All entries are to be transcribed verbatim, but images are not carried over.
BEGIN Data section
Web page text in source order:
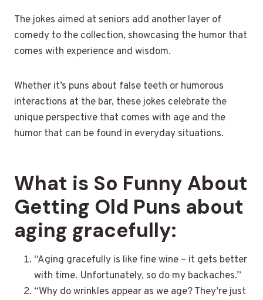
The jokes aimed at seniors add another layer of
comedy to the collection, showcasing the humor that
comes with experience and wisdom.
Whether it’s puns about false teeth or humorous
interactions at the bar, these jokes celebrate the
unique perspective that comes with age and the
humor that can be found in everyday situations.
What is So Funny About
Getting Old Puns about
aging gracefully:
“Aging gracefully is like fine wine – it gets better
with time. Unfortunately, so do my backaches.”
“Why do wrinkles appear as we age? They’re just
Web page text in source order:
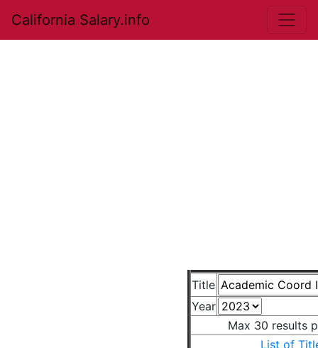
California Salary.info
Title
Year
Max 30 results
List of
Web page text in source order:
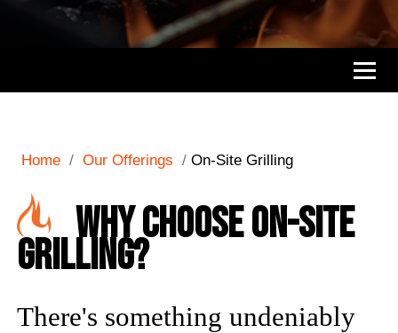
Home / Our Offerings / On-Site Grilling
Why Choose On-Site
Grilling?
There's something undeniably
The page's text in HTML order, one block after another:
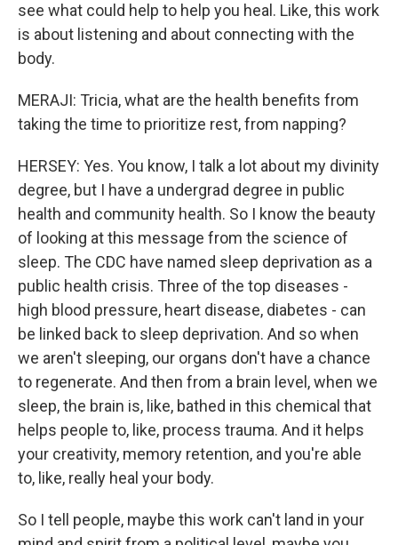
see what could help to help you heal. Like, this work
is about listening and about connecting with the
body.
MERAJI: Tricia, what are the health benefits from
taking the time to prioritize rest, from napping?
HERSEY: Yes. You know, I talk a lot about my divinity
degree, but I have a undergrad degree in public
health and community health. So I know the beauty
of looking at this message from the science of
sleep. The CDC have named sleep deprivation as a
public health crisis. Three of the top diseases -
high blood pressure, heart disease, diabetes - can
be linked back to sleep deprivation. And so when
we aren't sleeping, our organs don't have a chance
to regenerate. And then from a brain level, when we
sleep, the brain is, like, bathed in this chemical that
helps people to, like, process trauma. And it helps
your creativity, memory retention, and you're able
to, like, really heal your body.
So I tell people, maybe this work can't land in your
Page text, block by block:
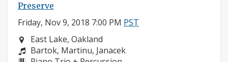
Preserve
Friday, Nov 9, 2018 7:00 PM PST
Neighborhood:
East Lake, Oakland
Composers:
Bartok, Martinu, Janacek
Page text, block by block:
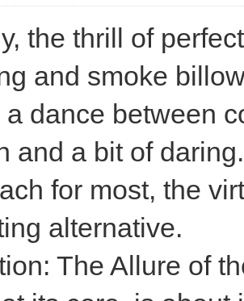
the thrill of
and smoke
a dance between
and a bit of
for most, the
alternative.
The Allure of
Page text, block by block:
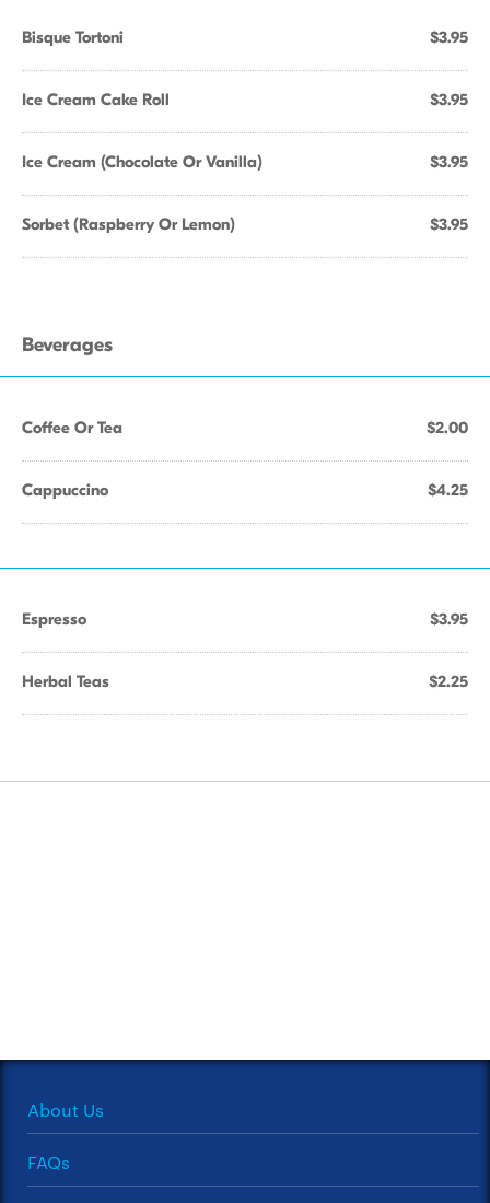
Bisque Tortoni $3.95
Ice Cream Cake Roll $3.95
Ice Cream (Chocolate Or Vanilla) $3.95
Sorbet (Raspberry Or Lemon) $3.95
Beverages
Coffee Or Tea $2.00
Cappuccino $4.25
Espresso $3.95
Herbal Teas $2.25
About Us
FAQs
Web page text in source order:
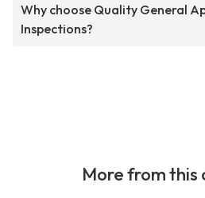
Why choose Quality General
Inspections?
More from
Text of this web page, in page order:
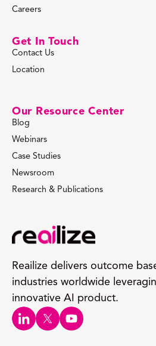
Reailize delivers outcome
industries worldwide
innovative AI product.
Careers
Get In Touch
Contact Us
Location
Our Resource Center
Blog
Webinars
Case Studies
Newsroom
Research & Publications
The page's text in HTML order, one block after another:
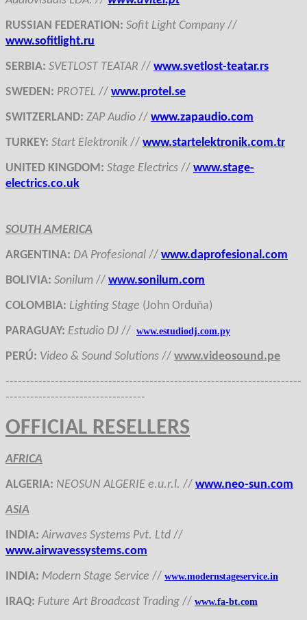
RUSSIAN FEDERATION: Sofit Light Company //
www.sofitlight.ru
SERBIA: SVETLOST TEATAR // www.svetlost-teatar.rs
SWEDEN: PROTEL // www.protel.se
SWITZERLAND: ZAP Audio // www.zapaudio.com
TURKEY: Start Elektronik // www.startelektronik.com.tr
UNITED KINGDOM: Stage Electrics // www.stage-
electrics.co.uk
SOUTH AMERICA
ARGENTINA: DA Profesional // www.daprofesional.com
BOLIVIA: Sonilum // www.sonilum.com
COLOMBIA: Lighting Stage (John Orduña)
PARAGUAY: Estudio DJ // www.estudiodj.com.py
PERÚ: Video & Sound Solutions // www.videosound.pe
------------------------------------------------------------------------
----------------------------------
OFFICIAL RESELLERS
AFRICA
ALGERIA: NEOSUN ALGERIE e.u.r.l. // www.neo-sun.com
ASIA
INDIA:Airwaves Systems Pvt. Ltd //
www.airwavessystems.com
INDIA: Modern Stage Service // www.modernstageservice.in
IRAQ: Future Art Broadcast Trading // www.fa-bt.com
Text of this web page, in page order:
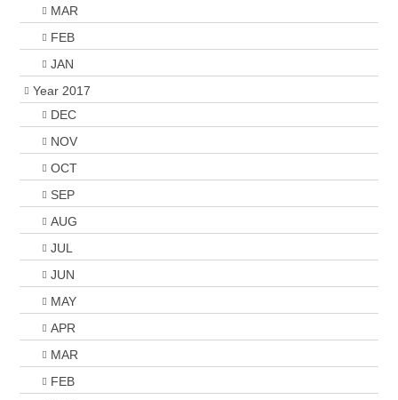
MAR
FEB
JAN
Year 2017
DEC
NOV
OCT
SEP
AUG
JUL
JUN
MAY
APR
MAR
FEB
END Data section
== Completed task ==
Web page text in source order:
The jokes aimed at seniors add another layer of
comedy to the collection, showcasing the humor that
comes with experience and wisdom.
Whether it’s puns about false teeth or humorous
interactions at the bar, these jokes celebrate the
unique perspective that comes with age and the
humor that can be found in everyday situations.
What is So Funny About
Getting Old Puns about
aging gracefully:
“Aging gracefully is like fine wine – it gets better
with time. Unfortunately, so do my backaches.”
“Why do wrinkles appear as we age? They’re just
Web page text in source order:
California Salary.info
Title
Year
Max 30 results
List of
Web page text in source order:
Home / Our Offerings / On-Site Grilling
Why Choose On-Site
Grilling?
There's something undeniably
The page's text in HTML order, one block after another:
see what could help to help you heal. Like, this work
is about listening and about connecting with the
body.
MERAJI: Tricia, what are the health benefits from
taking the time to prioritize rest, from napping?
HERSEY: Yes. You know, I talk a lot about my divinity
degree, but I have a undergrad degree in public
health and community health. So I know the beauty
of looking at this message from the science of
sleep. The CDC have named sleep deprivation as a
public health crisis. Three of the top diseases -
high blood pressure, heart disease, diabetes - can
be linked back to sleep deprivation. And so when
we aren't sleeping, our organs don't have a chance
to regenerate. And then from a brain level, when we
sleep, the brain is, like, bathed in this chemical that
helps people to, like, process trauma. And it helps
your creativity, memory retention, and you're able
to, like, really heal your body.
So I tell people, maybe this work can't land in your
Page text, block by block:
Preserve
Friday, Nov 9, 2018 7:00 PM PST
Neighborhood:
East Lake, Oakland
Composers:
Bartok, Martinu, Janacek
Page text, block by block:
the thrill of
and smoke
a dance between
and a bit of
for most, the
alternative.
The Allure of
Page text, block by block:
Bisque Tortoni $3.95
Ice Cream Cake Roll $3.95
Ice Cream (Chocolate Or Vanilla) $3.95
Sorbet (Raspberry Or Lemon) $3.95
Beverages
Coffee Or Tea $2.00
Cappuccino $4.25
Espresso $3.95
Herbal Teas $2.25
About Us
FAQs
Web page text in source order:
Why choose Quality General
Inspections?
More from
Text of this web page, in page order:
Reailize delivers outcome
industries worldwide
innovative AI product.
Careers
Get In Touch
Contact Us
Location
Our Resource Center
Blog
Webinars
Case Studies
Newsroom
Research & Publications
The page's text in HTML order, one block after another:
RUSSIAN FEDERATION: Sofit Light Company //
www.sofitlight.ru
SERBIA: SVETLOST TEATAR // www.svetlost-teatar.rs
SWEDEN: PROTEL // www.protel.se
SWITZERLAND: ZAP Audio // www.zapaudio.com
TURKEY: Start Elektronik // www.startelektronik.com.tr
UNITED KINGDOM: Stage Electrics // www.stage-
electrics.co.uk
SOUTH AMERICA
ARGENTINA: DA Profesional // www.daprofesional.com
BOLIVIA: Sonilum // www.sonilum.com
COLOMBIA: Lighting Stage (John Orduña)
PARAGUAY: Estudio DJ // www.estudiodj.com.py
PERÚ: Video & Sound Solutions // www.videosound.pe
------------------------------------------------------------------------
----------------------------------
OFFICIAL RESELLERS
AFRICA
ALGERIA: NEOSUN ALGERIE e.u.r.l. // www.neo-sun.com
ASIA
INDIA:Airwaves Systems Pvt. Ltd //
www.airwavessystems.com
INDIA: Modern Stage Service // www.modernstageservice.in
IRAQ: Future Art Broadcast Trading // www.fa-bt.com
Text of this web page, in page order:
MAR
FEB
JAN
Year 2017
DEC
NOV
OCT
SEP
AUG
JUL
JUN
MAY
APR
MAR
FEB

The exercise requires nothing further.